Task prompt: Copy out nothing but the line containing "Buying a Home" and the lines that follow it to the end of the entries, exactly as they stand.
++++ Records ++++
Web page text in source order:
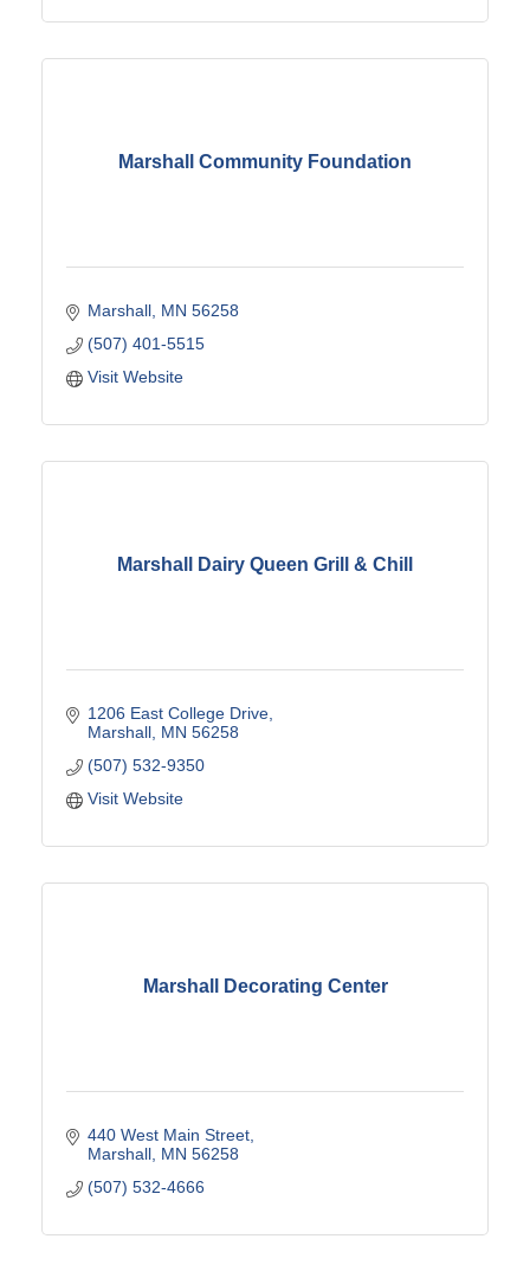
Marshall Community Foundation
Marshall MN 56258
(507) 401-5515
Visit Website
Marshall Dairy Queen Grill & Chill
1206 East College Drive
Marshall MN 56258
(507) 532-9350
Visit Website
Marshall Decorating Center
440 West Main Street
Marshall MN 56258
(507) 532-4666
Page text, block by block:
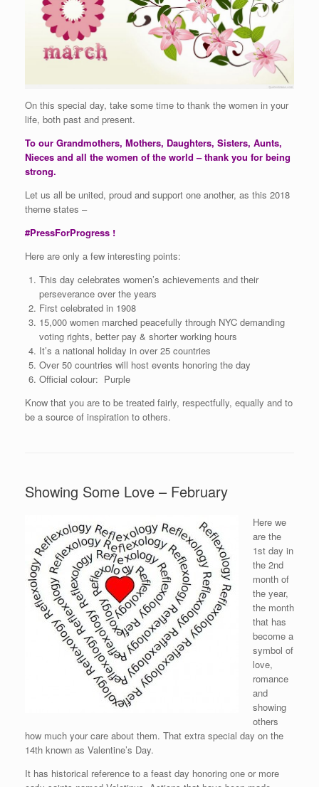
On this special day, take some time to thank the women in your
life, both past and present.
To our Grandmothers, Mothers, Daughters, Sisters, Aunts,
Nieces and all the women of the world – thank you for being
strong.
Let us all be united, proud and support one another, as this 2018
theme states –
#PressForProgress !
Here are only a few interesting points:
This day celebrates women’s achievements and their
perseverance over the years
First celebrated in 1908
15,000 women marched peacefully through NYC demanding
voting rights, better pay & shorter working hours
It’s a national holiday in over 25 countries
Over 50 countries will host events honoring the day
Official colour: Purple
Know that you are to be treated fairly, respectfully, equally and to
be a source of inspiration to others.
Showing Some Love – February
Here we
are the
1st day in
the 2nd
month of
the year,
the month
that has
become a
symbol of
love,
romance
and
showing
others
how much your care about them. That extra special day on the
14th known as Valentine’s Day.
It has historical reference to a feast day honoring one or more
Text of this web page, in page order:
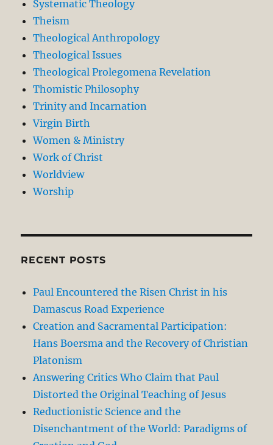
Systematic Theology
Theism
Theological Anthropology
Theological Issues
Theological Prolegomena Revelation
Thomistic Philosophy
Trinity and Incarnation
Virgin Birth
Women & Ministry
Work of Christ
Worldview
Worship
RECENT POSTS
Paul Encountered the Risen Christ in his
Damascus Road Experience
Creation and Sacramental Participation:
Hans Boersma and the Recovery of Christian
Platonism
Answering Critics Who Claim that Paul
Distorted the Original Teaching of Jesus
Reductionistic Science and the
Disenchantment of the World: Paradigms of
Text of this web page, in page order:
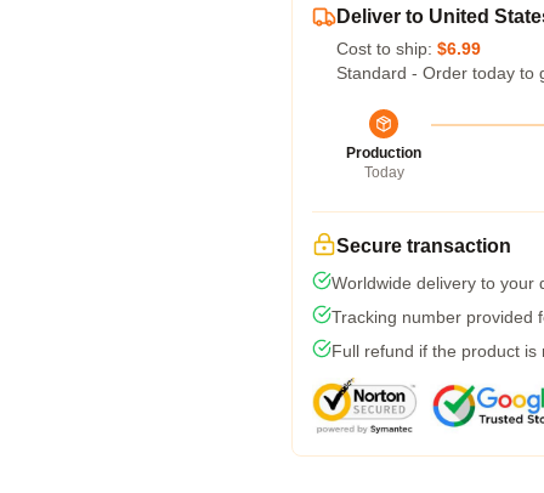
Deliver to United
Cost to ship: $6.99
Standard - Order today to
Production
Today
Secure transaction
Worldwide delivery to your
Tracking number provided
Full refund if the product is
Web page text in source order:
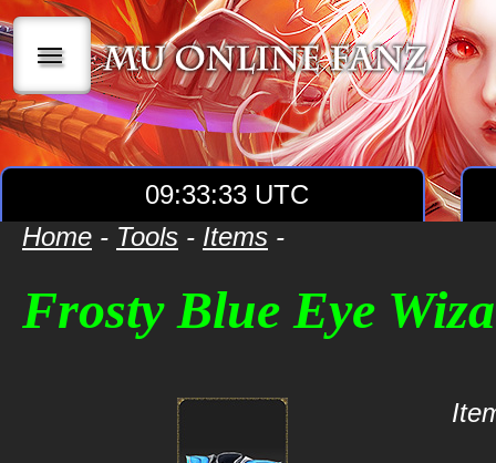
|||
09:33:33 UTC
Home - Tools - Items -
Frosty Blue Eye
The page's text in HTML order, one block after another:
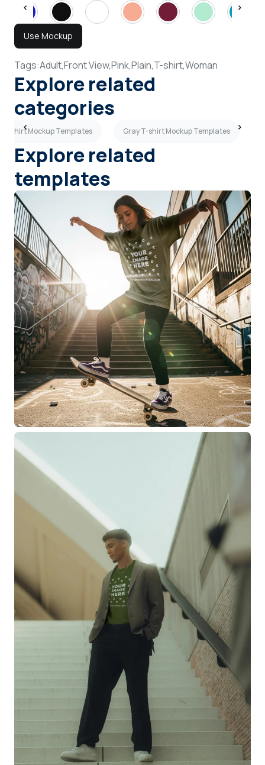
Use Mockup
Tags:Adult,Front View,Pink,Plain,T-shirt,Woman
Explore related
categories
T-shirt Mockup Templates Gray T-shirt Mockup Templates
Explore related
templates
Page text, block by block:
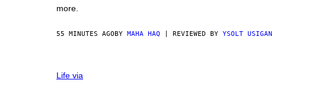
more.
55 MINUTES AGO BY MAHA HAQ | REVIEWED BY YSOLT USIGAN
Life via
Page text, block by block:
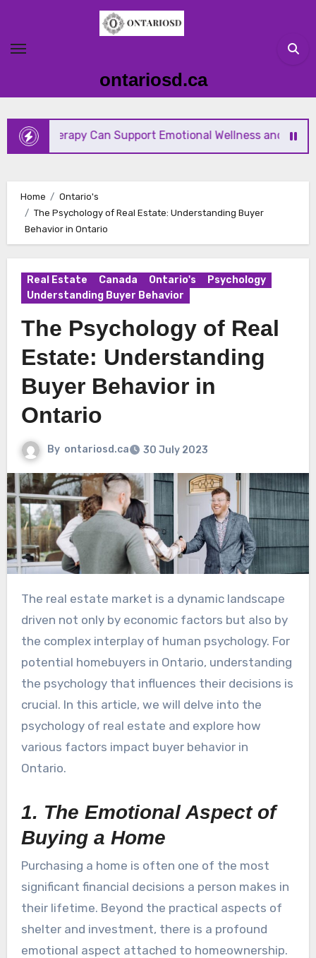
content
ontariosd.ca
Can Support Emotional Wellness and Mind-Body
Home
Ontario's
The Psychology of Real Estate: Understanding Buyer
Behavior in Ontario
Real Estate Canada Ontario's
Psychology
Understanding Buyer Behavior
The Psychology of Real
Estate: Understanding
Buyer Behavior in
Ontario
By ontariosd.ca 30 July 2023
The real estate market is a dynamic landscape
driven not only by economic factors but also by
the complex interplay of human psychology. For
potential homebuyers in Ontario, understanding
the psychology that influences their decisions is
crucial. In this article, we will delve into the
psychology of real estate and explore how
various factors impact buyer behavior in
Ontario.
1. The Emotional Aspect of
Buying a Home
Purchasing a home is often one of the most
significant financial decisions a person makes in
their lifetime. Beyond the practical aspects of
shelter and investment, there is a profound
emotional aspect attached to homeownership.
++++
Task output:
Buying a Home
Purchasing a home is often one of the most
significant financial decisions a person makes in
their lifetime. Beyond the practical aspects of
shelter and investment, there is a profound
emotional aspect attached to homeownership.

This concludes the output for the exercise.